Jim Gaffigan’s ‘Dark Pale’ Special Is His Best Yet

Have we misunderstood Jim Gaffigan all along?

A Midwestern-born father of five, Gaffigan is known for his clean, family-friendly stand-ups on the most offensive subjects (kids, food).he is safe enough open for the pope And he complains regularly on “CBS Sunday Morning.” But his consistently entertaining new special, “Dark Pale” (the tenth), breaks that vanilla image. He said the pandemic made him question his mortality. And there was a surprisingly eerie act in which Gaffigan, dressed in a black suit and shirt, imagined his own funeral. He wanted an open coffin, and there was a recording of him sitting and shirtless, occasionally raising his arms like a marionette, saying, “Don’t worry, I’m in a better place,” before adding, “I’m kidding.” I am here. “

It’s an unexpectedly eerie visual, after talking about cremation, Gaffigan adopts his signature second voice—a gravelly whisper that behaves like a critic in a crowd—and asks, “When is he going to make a food joke?”

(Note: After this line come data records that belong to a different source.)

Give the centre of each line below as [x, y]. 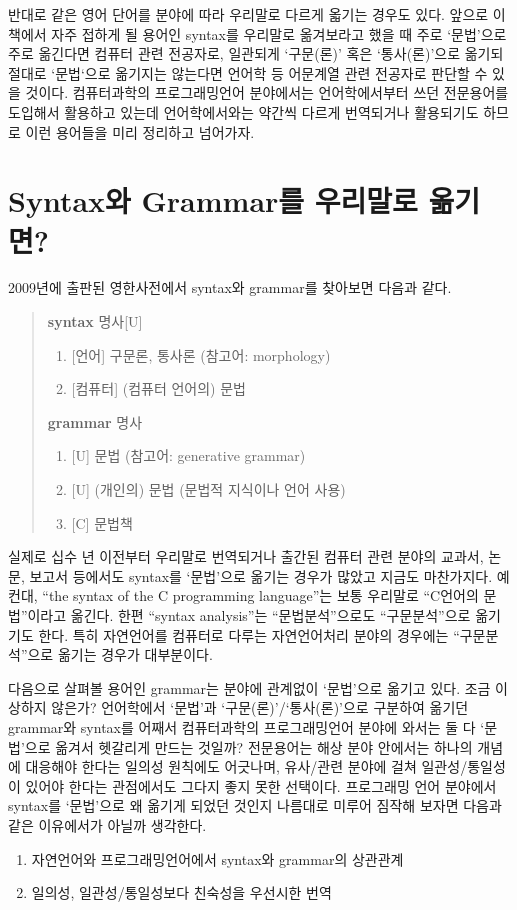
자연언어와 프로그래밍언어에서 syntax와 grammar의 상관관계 [217, 858]
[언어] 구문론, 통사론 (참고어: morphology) [201, 354]
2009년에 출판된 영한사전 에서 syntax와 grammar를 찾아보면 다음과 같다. [230, 287]
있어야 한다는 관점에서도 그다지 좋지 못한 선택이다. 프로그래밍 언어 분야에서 [261, 785]
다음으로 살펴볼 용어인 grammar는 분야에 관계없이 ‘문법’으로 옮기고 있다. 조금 [249, 687]
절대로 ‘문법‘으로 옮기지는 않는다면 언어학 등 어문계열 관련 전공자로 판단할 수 [248, 72]
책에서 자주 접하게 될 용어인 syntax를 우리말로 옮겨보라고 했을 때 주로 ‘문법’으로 [257, 33]
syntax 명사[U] [95, 321]
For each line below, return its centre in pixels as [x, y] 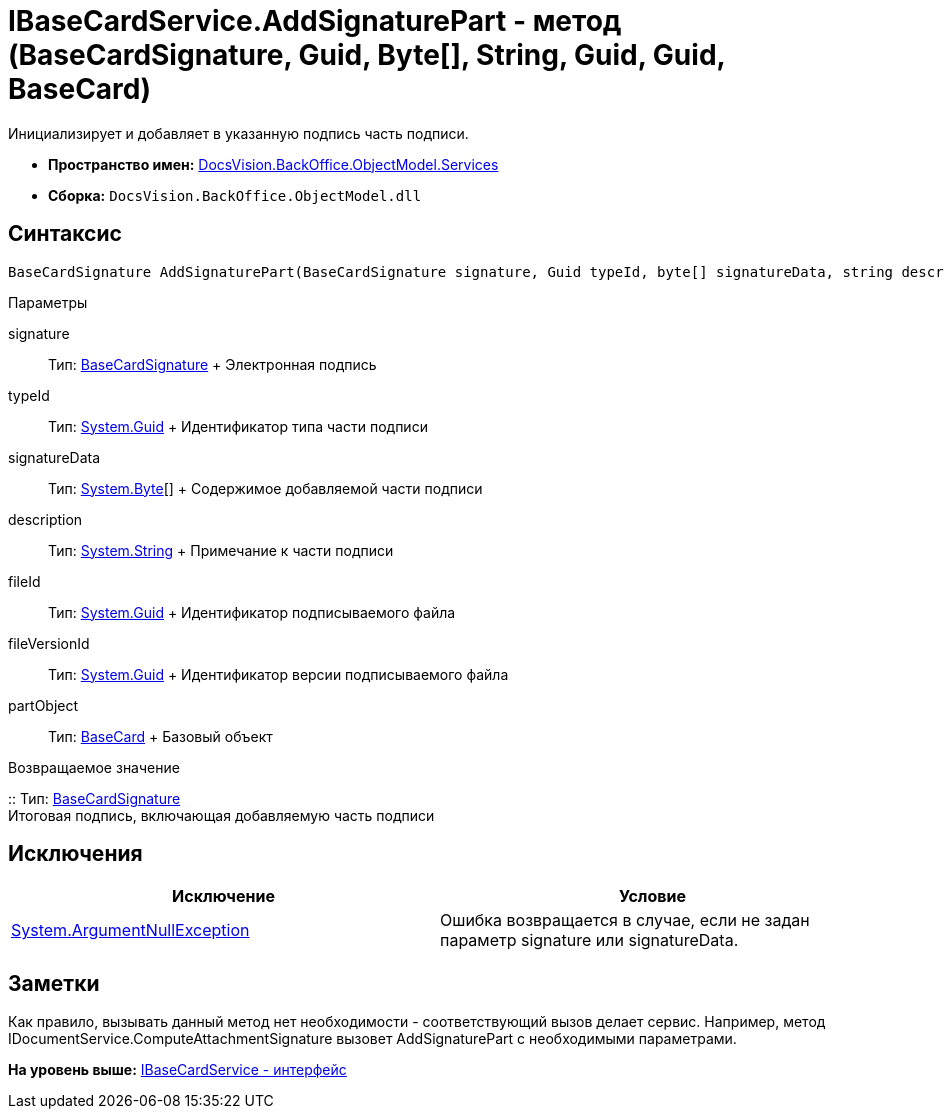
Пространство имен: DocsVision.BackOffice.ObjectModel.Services [273, 164]
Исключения [75, 854]
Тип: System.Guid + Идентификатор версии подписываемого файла [278, 674]
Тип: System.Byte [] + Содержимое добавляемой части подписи [265, 488]
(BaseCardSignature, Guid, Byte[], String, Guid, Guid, [367, 55]
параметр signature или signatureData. [589, 940]
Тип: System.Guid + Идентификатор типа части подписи [238, 426]
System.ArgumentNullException [130, 930]
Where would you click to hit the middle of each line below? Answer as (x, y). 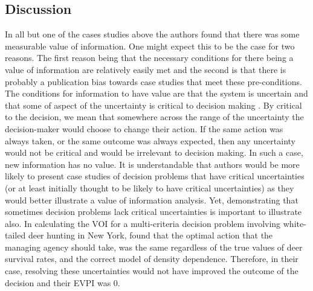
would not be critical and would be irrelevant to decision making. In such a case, (154, 152)
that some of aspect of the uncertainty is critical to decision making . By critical (153, 105)
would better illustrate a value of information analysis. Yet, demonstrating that (152, 200)
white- (295, 223)
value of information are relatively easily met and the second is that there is (146, 69)
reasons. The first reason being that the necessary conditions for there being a (149, 58)
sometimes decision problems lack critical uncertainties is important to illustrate (153, 212)
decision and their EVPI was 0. (63, 282)
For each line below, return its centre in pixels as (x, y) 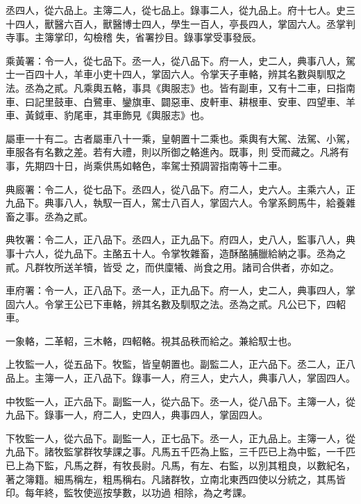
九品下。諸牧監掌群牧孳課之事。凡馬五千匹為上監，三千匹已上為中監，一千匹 (180, 452)
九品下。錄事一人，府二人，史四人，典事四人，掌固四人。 (137, 415)
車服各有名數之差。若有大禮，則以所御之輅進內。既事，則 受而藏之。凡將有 (177, 152)
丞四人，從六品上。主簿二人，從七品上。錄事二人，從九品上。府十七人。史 (176, 10)
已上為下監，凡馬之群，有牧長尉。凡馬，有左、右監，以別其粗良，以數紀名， (180, 465)
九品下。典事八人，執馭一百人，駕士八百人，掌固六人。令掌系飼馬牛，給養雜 (180, 203)
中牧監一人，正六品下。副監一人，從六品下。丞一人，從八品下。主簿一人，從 (180, 401)
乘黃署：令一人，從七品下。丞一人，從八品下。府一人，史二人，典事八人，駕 (180, 60)
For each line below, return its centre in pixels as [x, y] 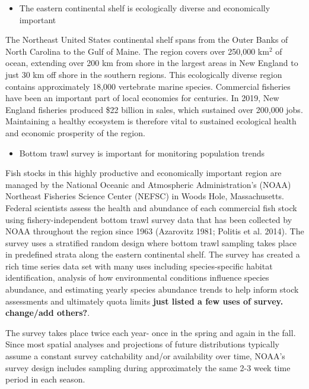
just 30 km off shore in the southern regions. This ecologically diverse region [144, 74]
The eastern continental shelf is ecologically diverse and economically [145, 8]
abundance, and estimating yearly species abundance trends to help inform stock [152, 289]
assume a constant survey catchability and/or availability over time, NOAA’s [145, 356]
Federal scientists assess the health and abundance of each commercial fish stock [151, 207]
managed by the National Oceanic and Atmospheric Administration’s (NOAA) [148, 184]
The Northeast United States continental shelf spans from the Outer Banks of [147, 40]
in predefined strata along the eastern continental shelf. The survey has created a [153, 254]
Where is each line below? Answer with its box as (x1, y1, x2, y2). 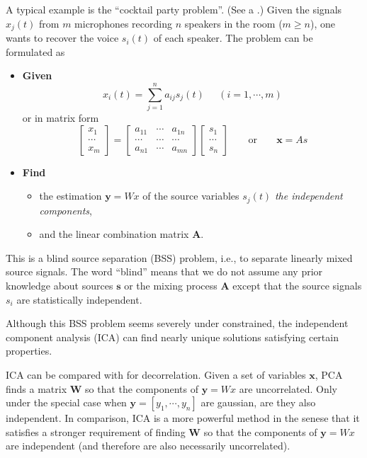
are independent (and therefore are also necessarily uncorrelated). (6, 438, 290, 453)
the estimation (39, 188, 102, 203)
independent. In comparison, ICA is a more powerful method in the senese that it (6, 411, 360, 425)
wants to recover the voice (6, 30, 119, 45)
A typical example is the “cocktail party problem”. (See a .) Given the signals (6, 2, 342, 16)
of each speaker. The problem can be (153, 30, 313, 45)
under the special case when (6, 395, 127, 410)
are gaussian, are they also (201, 395, 316, 410)
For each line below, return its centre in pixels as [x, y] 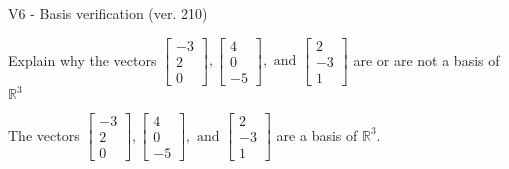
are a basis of [317, 134]
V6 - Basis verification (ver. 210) [108, 13]
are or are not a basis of [426, 59]
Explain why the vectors [82, 59]
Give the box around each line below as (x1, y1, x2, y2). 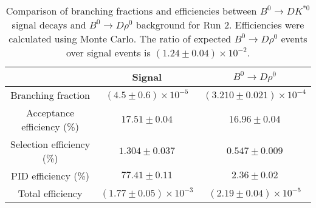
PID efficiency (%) (11, 169, 89, 183)
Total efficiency (18, 186, 83, 200)
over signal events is (66, 45, 151, 59)
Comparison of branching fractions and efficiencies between (5, 4, 257, 18)
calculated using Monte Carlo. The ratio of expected (9, 32, 232, 45)
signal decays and (12, 18, 86, 32)
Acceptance (26, 106, 75, 119)
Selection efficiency (10, 137, 91, 151)
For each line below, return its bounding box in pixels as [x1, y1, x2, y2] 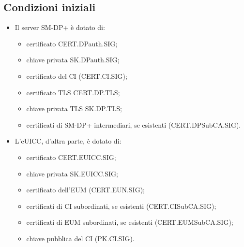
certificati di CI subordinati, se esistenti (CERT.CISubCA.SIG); [26, 201, 216, 211]
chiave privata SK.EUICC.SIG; [26, 168, 118, 178]
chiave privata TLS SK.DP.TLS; [26, 103, 122, 114]
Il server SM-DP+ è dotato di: [15, 22, 105, 32]
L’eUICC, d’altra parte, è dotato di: [15, 136, 122, 146]
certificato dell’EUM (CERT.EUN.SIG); [26, 185, 145, 195]
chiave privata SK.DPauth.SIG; [26, 55, 120, 65]
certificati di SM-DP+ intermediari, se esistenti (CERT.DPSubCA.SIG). [26, 119, 241, 130]
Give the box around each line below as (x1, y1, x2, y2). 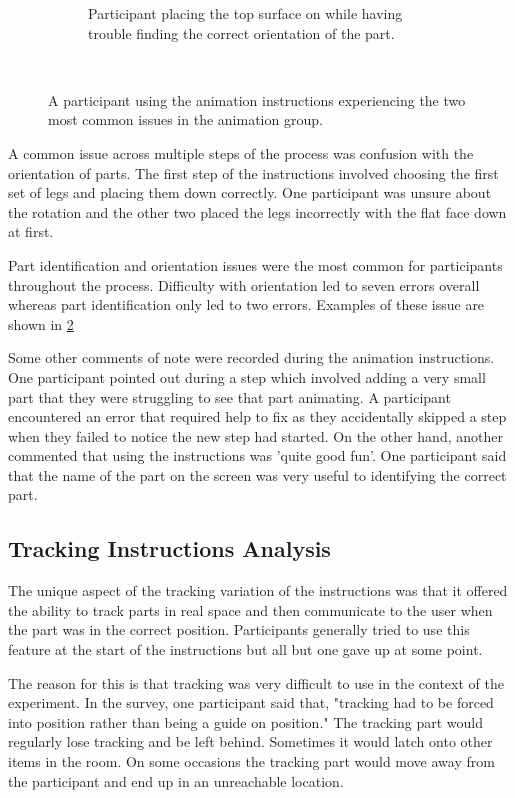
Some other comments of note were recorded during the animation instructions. (8, 347, 495, 368)
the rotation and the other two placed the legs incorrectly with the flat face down (8, 201, 507, 222)
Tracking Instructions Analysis (8, 533, 331, 564)
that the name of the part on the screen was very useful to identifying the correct (8, 464, 507, 485)
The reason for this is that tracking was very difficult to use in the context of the (8, 672, 504, 693)
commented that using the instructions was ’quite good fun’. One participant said (8, 445, 507, 466)
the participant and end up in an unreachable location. (8, 770, 344, 791)
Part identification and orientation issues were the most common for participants (8, 254, 503, 275)
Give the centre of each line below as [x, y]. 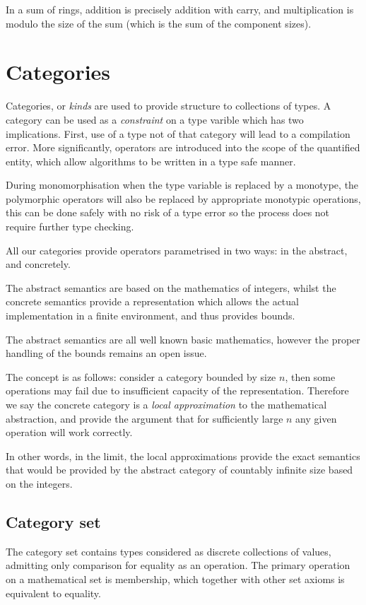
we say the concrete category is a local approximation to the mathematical [166, 404]
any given [316, 418]
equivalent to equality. [53, 593]
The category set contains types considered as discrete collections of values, [169, 551]
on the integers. [39, 483]
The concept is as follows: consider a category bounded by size [141, 376]
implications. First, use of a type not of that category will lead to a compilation [178, 133]
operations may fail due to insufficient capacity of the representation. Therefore [177, 390]
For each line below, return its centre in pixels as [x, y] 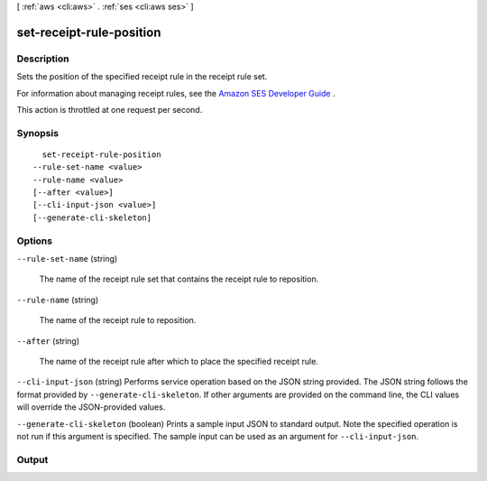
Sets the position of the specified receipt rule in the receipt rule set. [142, 77]
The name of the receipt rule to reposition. [118, 320]
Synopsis [37, 133]
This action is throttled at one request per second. [110, 109]
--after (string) [48, 341]
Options [35, 241]
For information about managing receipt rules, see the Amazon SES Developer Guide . [176, 93]
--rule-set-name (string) [67, 258]

If you’re not a fan, it’s easy to miss, but Jim Gaffigan is doing great. Already prolific, he’s gone even further, producing five specials in six years, and this new Prime Video is the crowning achievement. Rather than resting on his laurels, he’s become more ambitious. There are still jokes about chain restaurants (he calls Starbucks “upscale job security”). But the joke’s fiery tone and complexity demand attention, if not reappraisal. In the title (his third time using the word “Pale”), he says he has something heavier in his head than fast food. After revisiting his vast trove of material released over the past few decades, what is clear is that he has always done so.

Gaffigan’s perseverance was there from the start, but those early albums may surprise those who only know his famous persona. He swears and talks about sex, giving the impression of a frustrated son rather than a disgruntled family man. in 2015 Interview with Marc MaronGaffigan said her first acting experience was pretending to be happy when her father came home. This suggests his most fertile theme: the infinite capacity for denial of the American people.